Hal senada diutarakan peneliti senior Pusat Riset Bahan Baku Obat dan Obat Tradisional BRIN, Yuli Widiyastuti, yang juga melakukan riset tentang penggunaan obat tradisional untuk perawatan pasca persalinan. Dalam riset tersebut, Yuli melakukan survei di berbagai etnis di indonesia tentang permasalahan kesehatan pasca persalinan, kajian ilmiah terhadap tanaman obat yang digunakan, serta penggunaan ramuan tradisional.
Menurut Yuli, pemanfaatan sumber daya lokal dalam pengobatan dan perawatan tubuh sangat penting, termasuk dalam meredam Angka Kematian Ibu (AKI) dan Angka Kematian Bayi (AKB) yang menjadi indikator mutu pelayanan kesehatan. Dia mengingatkan, Sasaran Pembagunan Berkelanjutan (SDG) 2030 mentargetkan AKI tak lebih dari 70/100.000 kelahiran hidup dan AKB 12/1.000 kelahiran hidup. Sementara itu, hasil sensus 2020 menunjukkan, capaian Indonesia masih melebihi ambang batas tersebut, yakni AKI 89/100.000 dan AKB 16,85/1.000 kelahiran hirup.
"Data Kementerian Kesehatan pada 2023 meningkat dari tahun sebelumnya, yakni AKB dari jumlah 20.882 jiwa menjadi 29.945 jiwa. Sedangkan AKI dari 405 jiwa menjadi 4.129 jiwa," kata Yuli.
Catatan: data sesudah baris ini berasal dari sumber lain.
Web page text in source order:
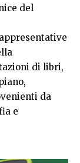
del
di libri,
da
e
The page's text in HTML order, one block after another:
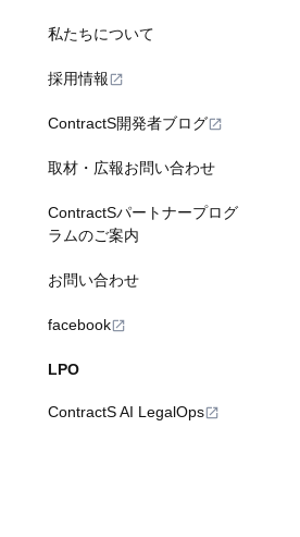
私たちについて
採用情報
ContractS開発者ブログ
取材・広報お問い合わせ
ContractSパートナープログ
ラムのご案内
お問い合わせ
facebook
LPO
ContractS AI LegalOps
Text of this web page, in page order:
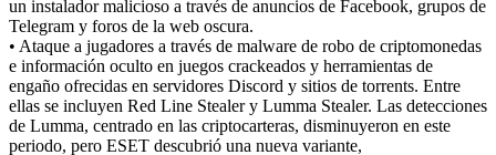
un instalador malicioso a través de anuncios de Facebook, grupos de
Telegram y foros de la web oscura.
• Ataque a jugadores a través de malware de robo de criptomonedas
e información oculto en juegos crackeados y herramientas de
engaño ofrecidas en servidores Discord y sitios de torrents. Entre
ellas se incluyen Red Line Stealer y Lumma Stealer. Las detecciones
de Lumma, centrado en las criptocarteras, disminuyeron en este
periodo, pero ESET descubrió una nueva variante,
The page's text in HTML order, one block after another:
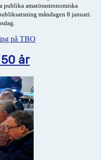
publika amatörastronomiska
måndagen 8 januari.
på TBO
år
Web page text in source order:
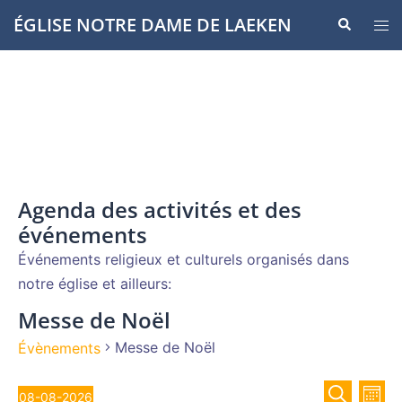
Aller
auÉGLISE NOTRE DAME DE LAEKEN
le
Agenda des activités et des
événements
Événements religieux et culturels organisés dans
notre église et ailleurs:
Messe de Noël
Évènements Messe de Noël
Évènements
08-08-2026
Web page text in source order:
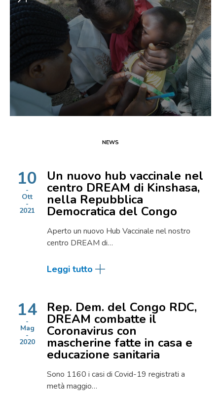
NEWS
10
Ott
2021
Un nuovo hub vaccinale nel
centro DREAM di Kinshasa,
nella Repubblica
Democratica del Congo
Aperto un nuovo Hub Vaccinale nel nostro
centro DREAM di…
Leggi tutto
14
Mag
2020
Rep. Dem. del Congo RDC,
DREAM combatte il
Coronavirus con
mascherine fatte in casa e
educazione sanitaria
Sono 1160 i casi di Covid-19 registrati a
metà maggio…
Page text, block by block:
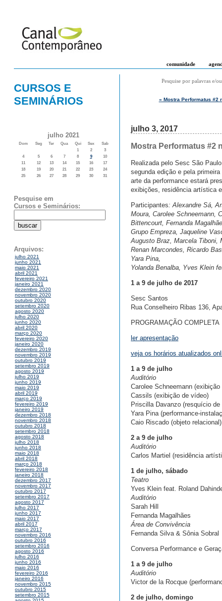
comunidade
CURSOS E
SEMINÁRIOS
julho 2021
Dom Seg Ter Qua Qui Sex
Sab
1
2
3
4
5 6 7 8 9
10
11
12 13 14 15 16
17
18
19 20 21 22 23
24
25
26 27 28 29 30 31
Pesquise em
Cursos e Seminários:
Arquivos:
julho 2021
junho 2021
maio 2021
abril 2021
fevereiro 2021
janeiro 2021
dezembro 2020
novembro 2020
outubro 2020
setembro 2020
agosto 2020
julho 2020
junho 2020
abril 2020
março 2020
fevereiro 2020
janeiro 2020
dezembro 2019
novembro 2019
outubro 2019
setembro 2019
agosto 2019
julho 2019
junho 2019
maio 2019
abril 2019
março 2019
fevereiro 2019
janeiro 2019
dezembro 2018
novembro 2018
outubro 2018
setembro 2018
agosto 2018
julho 2018
junho 2018
maio 2018
abril 2018
março 2018
fevereiro 2018
janeiro 2018
dezembro 2017
novembro 2017
outubro 2017
setembro 2017
agosto 2017
julho 2017
junho 2017
maio 2017
abril 2017
março 2017
novembro 2016
outubro 2016
setembro 2016
agosto 2016
julho 2016
junho 2016
maio 2016
fevereiro 2016
janeiro 2016
novembro 2015
outubro 2015
setembro 2015
Pesquise por palavras e/
« Mostra Performatus #2
julho 3, 2017
Mostra Performatus #2
Realizada pelo Sesc São
segunda edição e pela
arte da performance estará
exibições, residência artística
Participantes: Alexandre Sá,
Moura, Carolee Schneemann,
Bittencourt, Fernanda
Grupo Empreza, Jaqueline
Augusto Braz, Marcela Tiboni,
Renan Marcondes, Ricardo
Yara Pina,
Yolanda Benalba, Yves Klein
1 a 9 de julho de 2017
Sesc Santos
Rua Conselheiro Ribas 136,
PROGRAMAÇÃO COMPLETA
ler apresentação
veja os horários atualizados
1 a 9 de julho
Auditório
Carolee Schneemann
Cassils (exibição de vídeo)
Priscilla Davanzo (resquício
Yara Pina (performance-
Caio Riscado (objeto relacional)
2 a 9 de julho
Auditório
Carlos Martiel (residência
1 de julho, sábado
Teatro
Yves Klein feat. Roland
Auditório
Sarah Hill
Fernanda Magalhães
Área de Convivência
Fernanda Silva & Sônia Sobral
Conversa Performance e
1 a 9 de julho
Auditório
Victor de la Rocque
2 de julho, domingo
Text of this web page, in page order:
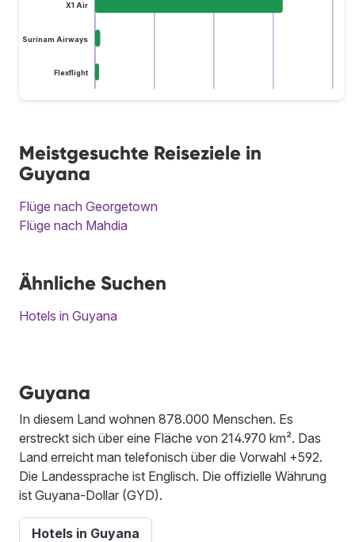
X1 Air
Surinam Airways
Flexflight
Meistgesuchte Reiseziele in
Guyana
Flüge nach Georgetown
Flüge nach Mahdia
Ähnliche Suchen
Hotels in Guyana
Guyana
In diesem Land wohnen 878.000 Menschen. Es
erstreckt sich über eine Fläche von 214.970 km². Das
Land erreicht man telefonisch über die Vorwahl +592.
Die Landessprache ist Englisch. Die offizielle Währung
ist Guyana-Dollar (GYD).
Hotels in Guyana

Kondisi tersebut menjadikan Indonesia berada pada posisi ketiga paling bawah terbawah di ASEAN. Artinya, kata Yuli, perlu banyak upaya di berbagai sektor untuk menurunkan Angka Kematian Ibu dan Angka Kematian Bayi, termasuk melalui dukungan riset dan inovasi. Hal itu penting karena di indonesia, selain nilai AKI dan AKB yang meningkat, masih banyak kasus lain seperti stunting," kata Yuli. "Maka ini membuka peluang bagaimana memanfaatkan sumber daya lokal dalam rangka meningkatkan mutu layanan kesehatan ibu dan bayi."